Some other supervision requirements are merely conditions of participation, which may not "cause payment to be denied for that individual service" (84 Fed. Reg. at 61360) (e.g., Medicare hospital patients must be under the care of a physician (42 C.F.R. § 482.12(c)(4)), see ibid.). They too are of paramount importance in complementing the supervision requirement set under this payment rule. CMS reminds hospitals that consistent violations of conditions-of-participation supervision requirements can lead to provider corrective action plans and, ultimately, termination from Medicare participation if deficiencies are not cured. Ibid.

CMS also commits to monitor for any decline in the quality of outpatient therapeutic services provided to Medicare beneficiaries as a result of the new payment policy (84 Fed. Reg. at 61361). Hospitals should keep this in mind as well, when reviewing or setting the appropriate supervision standards for particular outpatient hospital services in provider credentials and hospital bylaws and policies.


1 Medicare Benefit Policy Manual (MBPM), Ch. 6, § 20.5.2.
 

2 Department of Health and Human Services, Centers for Medicare & Medicaid Services, "Medicare Program: Changes to Hospital Outpatient Prospective Payment and Ambulatory Surgical Center Payment Systems and Quality Reporting Programs; Revisions of Organ Procurement Organizations Conditions of Coverage; Prior Authorization Process and Requirements for Certain Covered Outpatient Department Services; Potential Changes to the Laboratory Date of Service Policy; Changes to Grandfathered Children's Hospitals-Within-Hospitals; Notice of Closure of Two Teaching Hospitals and Opportunity to Apply for Available Slots." Available here.

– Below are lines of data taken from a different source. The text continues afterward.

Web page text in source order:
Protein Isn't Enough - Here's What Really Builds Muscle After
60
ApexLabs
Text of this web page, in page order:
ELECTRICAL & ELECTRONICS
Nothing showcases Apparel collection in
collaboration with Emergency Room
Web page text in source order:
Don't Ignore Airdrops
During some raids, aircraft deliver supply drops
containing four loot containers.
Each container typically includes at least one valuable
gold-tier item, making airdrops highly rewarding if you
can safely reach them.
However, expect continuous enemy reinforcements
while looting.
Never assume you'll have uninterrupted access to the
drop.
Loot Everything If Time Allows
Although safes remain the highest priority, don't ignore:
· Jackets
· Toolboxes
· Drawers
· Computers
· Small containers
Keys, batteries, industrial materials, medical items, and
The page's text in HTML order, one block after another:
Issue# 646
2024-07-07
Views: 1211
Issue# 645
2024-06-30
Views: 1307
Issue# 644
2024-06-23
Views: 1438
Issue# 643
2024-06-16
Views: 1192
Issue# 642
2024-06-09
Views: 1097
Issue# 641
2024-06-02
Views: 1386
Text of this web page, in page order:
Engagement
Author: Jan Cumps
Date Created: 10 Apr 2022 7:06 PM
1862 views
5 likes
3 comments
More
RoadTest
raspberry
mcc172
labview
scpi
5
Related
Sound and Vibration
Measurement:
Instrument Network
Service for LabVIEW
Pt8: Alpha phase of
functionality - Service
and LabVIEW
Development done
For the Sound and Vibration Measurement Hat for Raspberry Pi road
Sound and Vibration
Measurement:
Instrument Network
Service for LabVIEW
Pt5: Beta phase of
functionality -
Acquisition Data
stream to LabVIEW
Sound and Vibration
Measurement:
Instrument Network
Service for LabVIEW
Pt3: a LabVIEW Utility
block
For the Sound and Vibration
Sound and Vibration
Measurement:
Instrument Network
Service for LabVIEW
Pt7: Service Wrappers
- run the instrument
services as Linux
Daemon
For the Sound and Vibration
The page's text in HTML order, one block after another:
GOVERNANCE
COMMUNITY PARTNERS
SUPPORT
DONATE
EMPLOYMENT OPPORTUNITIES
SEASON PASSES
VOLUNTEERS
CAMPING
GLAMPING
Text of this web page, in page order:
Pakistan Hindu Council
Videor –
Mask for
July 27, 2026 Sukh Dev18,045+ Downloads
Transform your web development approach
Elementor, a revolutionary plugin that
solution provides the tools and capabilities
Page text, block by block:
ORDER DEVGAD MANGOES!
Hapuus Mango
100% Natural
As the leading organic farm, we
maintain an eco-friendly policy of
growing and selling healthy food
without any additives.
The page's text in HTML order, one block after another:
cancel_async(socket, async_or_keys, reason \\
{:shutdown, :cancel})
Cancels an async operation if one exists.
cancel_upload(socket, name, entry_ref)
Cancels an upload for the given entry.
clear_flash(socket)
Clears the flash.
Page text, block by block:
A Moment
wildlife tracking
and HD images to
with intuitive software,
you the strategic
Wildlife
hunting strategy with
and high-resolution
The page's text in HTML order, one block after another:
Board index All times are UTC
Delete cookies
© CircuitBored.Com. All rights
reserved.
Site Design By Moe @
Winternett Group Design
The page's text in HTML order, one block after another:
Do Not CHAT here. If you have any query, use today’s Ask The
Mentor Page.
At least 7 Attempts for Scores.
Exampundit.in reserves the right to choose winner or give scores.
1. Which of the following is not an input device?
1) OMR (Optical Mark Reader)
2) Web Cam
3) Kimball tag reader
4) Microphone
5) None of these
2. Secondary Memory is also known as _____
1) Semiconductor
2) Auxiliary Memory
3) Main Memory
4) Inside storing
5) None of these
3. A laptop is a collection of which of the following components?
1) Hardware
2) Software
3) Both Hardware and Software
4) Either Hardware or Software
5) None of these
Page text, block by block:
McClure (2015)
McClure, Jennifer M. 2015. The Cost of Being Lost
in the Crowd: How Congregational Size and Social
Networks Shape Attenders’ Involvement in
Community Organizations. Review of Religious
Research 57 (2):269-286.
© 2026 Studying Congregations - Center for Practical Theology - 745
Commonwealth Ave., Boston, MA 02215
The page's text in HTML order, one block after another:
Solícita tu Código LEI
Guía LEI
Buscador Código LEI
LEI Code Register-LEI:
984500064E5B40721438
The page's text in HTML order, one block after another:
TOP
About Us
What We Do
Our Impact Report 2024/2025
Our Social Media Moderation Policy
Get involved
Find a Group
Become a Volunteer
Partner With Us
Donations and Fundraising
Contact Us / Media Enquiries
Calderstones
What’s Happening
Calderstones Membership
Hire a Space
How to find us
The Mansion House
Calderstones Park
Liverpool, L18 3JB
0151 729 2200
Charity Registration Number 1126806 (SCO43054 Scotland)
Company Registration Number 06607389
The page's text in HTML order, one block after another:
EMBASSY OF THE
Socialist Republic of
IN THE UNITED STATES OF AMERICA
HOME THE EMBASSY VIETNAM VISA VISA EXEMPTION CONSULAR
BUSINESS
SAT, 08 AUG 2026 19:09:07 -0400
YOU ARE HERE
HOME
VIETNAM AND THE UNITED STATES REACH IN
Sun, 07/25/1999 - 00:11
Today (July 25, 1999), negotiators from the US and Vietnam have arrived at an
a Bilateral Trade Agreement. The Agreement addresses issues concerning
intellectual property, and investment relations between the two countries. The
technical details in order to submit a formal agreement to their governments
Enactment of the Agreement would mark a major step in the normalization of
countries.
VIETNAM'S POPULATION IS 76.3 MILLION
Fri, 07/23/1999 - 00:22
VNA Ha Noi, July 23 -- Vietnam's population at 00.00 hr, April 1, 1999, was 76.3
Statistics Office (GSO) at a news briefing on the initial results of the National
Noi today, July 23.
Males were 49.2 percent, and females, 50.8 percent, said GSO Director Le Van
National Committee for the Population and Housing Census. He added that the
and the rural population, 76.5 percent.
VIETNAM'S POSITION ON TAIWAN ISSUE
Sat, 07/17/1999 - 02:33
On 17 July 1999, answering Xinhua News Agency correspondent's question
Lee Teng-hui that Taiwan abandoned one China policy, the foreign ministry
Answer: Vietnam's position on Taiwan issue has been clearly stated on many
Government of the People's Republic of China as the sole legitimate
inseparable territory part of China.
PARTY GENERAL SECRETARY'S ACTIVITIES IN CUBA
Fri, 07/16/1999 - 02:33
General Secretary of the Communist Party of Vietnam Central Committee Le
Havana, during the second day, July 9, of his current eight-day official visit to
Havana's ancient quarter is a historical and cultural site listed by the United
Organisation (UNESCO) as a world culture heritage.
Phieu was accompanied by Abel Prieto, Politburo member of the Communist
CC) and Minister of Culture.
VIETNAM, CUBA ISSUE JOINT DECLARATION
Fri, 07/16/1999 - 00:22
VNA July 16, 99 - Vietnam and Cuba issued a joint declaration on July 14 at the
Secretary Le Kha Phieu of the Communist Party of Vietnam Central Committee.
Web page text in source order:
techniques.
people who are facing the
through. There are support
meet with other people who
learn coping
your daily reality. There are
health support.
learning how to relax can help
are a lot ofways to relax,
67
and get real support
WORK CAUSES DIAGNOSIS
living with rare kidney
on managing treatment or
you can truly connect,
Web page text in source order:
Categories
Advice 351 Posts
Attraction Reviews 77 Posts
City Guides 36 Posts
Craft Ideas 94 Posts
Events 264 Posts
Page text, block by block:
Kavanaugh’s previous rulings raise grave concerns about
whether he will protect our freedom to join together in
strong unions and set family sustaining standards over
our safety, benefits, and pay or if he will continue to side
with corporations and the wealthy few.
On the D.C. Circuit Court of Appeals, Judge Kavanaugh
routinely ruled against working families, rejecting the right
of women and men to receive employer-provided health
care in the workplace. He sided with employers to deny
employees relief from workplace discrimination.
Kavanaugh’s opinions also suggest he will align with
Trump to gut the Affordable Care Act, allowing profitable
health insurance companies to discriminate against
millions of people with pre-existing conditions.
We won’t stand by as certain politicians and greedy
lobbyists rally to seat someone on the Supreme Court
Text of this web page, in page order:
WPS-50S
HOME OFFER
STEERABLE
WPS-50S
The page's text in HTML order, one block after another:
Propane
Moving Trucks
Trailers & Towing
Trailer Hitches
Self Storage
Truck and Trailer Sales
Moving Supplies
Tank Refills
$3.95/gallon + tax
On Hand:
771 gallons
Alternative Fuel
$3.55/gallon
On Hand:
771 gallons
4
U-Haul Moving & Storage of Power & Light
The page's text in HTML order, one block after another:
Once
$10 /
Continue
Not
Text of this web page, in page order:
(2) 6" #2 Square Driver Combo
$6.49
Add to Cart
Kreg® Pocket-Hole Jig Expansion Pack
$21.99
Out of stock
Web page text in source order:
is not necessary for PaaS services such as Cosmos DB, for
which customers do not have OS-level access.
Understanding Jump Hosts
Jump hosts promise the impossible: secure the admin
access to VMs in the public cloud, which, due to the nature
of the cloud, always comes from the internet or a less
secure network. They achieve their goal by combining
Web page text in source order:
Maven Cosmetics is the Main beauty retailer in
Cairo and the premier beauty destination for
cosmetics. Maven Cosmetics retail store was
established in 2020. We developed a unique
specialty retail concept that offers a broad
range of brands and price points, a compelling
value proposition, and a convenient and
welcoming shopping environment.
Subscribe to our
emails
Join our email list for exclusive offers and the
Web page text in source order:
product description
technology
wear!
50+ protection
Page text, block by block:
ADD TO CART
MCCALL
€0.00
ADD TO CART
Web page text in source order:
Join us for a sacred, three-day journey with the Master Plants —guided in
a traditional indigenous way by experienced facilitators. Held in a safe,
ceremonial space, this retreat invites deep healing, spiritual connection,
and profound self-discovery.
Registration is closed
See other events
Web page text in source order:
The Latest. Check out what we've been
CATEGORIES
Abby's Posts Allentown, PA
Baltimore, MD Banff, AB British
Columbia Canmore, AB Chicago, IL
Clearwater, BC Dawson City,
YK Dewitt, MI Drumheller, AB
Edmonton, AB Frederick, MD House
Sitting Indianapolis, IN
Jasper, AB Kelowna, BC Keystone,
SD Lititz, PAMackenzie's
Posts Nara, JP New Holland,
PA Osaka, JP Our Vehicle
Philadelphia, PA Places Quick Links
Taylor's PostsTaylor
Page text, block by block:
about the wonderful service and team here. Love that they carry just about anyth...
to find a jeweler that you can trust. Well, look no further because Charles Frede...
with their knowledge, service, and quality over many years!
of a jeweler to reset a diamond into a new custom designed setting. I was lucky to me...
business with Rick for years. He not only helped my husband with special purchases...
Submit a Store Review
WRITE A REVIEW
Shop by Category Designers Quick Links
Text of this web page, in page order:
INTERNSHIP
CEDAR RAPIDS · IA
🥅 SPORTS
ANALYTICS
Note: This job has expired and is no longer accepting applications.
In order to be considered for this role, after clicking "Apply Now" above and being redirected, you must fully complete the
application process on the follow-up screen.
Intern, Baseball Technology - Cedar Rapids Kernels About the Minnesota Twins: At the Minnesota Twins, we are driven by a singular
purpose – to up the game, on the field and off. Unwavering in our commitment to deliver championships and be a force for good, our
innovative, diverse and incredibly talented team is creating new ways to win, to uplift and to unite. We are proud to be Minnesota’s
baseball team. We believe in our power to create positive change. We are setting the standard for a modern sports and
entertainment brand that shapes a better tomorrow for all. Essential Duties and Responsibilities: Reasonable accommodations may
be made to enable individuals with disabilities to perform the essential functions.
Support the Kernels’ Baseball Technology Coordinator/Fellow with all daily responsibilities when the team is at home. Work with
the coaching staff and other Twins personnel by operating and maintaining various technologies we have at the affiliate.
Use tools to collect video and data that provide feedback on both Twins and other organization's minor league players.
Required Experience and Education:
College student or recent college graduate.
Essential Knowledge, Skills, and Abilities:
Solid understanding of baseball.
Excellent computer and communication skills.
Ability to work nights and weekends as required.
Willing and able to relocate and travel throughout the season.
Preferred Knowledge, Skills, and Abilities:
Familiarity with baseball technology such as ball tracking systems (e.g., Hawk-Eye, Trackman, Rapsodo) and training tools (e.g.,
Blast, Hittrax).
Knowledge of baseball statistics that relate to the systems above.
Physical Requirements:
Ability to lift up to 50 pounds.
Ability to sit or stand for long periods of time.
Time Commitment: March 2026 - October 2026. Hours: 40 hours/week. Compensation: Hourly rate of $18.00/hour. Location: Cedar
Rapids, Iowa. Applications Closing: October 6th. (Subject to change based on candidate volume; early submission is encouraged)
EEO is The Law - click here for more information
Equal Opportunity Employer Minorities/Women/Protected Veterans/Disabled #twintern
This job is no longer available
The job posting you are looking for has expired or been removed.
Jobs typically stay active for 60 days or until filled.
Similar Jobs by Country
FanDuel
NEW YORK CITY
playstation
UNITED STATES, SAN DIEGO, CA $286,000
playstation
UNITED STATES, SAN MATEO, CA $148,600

3 Note that all citations to 42 C.F.R. § 410.27 are to the current version of the regulation (pre-2020).

4 CMS "Hospital Outpatient Therapeutic Services That Have Been Evaluated for a Change in Supervision Level" (March 10, 2015), available here. The agency retains its ability to consider increasing the supervision level of an individual hospital outpatient service to a level more intensive than general supervision through notice and comment rulemaking, and continues to have the Hospital Outpatient Payment Panel provide advice on the appropriate supervision levels for hospital outpatient therapeutic services. 84 Fed. Reg. at 61360-61.

5 Medicare Payment Advisory Commission Report, p. 6, Physician Supervision Requirements in Critical Access Hospitals and Small Rural Hospitals (Dec. 2017), available here.

DISCLAIMER: Because of the generality of this update, the information provided herein may not be applicable in all situations and should not be acted upon without specific legal advice based on particular situations.